Chapter 11 The Spirit of Life #2

Ella heard them. The pieces snapped into place so quickly that she didn’t have the words to express it.

Jackson lunged forward with a speed that betrayed his size, locking Kay by the collar before Ella latched onto his closed first.

Jackson froze in place at her touch, watching her in a way that seemed to show that not only was he surprised she intervened, but that her touch had so quickly halted him.

“I’m sorry,” she whispered and he searched her eyes, perhaps seeing what she meant. The depth of the apology visibly shook him, and he released Kay and stepped away, slinging his bag back over his back before marching off into the woods.

“I’m sorry?” Kay said heatedly beside her. “I’m sorry? That’s what you tell him? They killed thousands of people. He needs to know where we stand.”

Ella watched the path silently where Jackson walked off.

It seemed odd when Kay said the ROSE had disappeared after the war, though until the argument she hadn’t quite understood the relevance of the fiery scenes from Jackson’s memories or why such a fact seemed off based on what she’d experienced.

“They locked people in their city with the Strike and burned them all. An entire city.” Kay continued to remind her.

“They locked themselves inside too,” she whispered back, swallowing.
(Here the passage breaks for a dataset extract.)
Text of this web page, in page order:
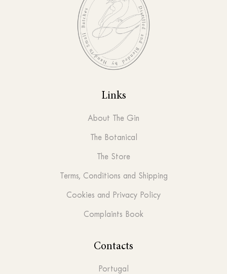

She shook her head for a moment before walking after Jackson. “Jackson!” she called, picking up her pace until she snagged his shirt.

He turned sharply but his expression was unreadable, glancing back at Kay over her shoulder as they all caught up together.

“Why do you think Peter survived?” Ella asked, the inquisitive nature of her voice diffusing the tension in the air. “After everything you all sacrificed to make sure he was dead?”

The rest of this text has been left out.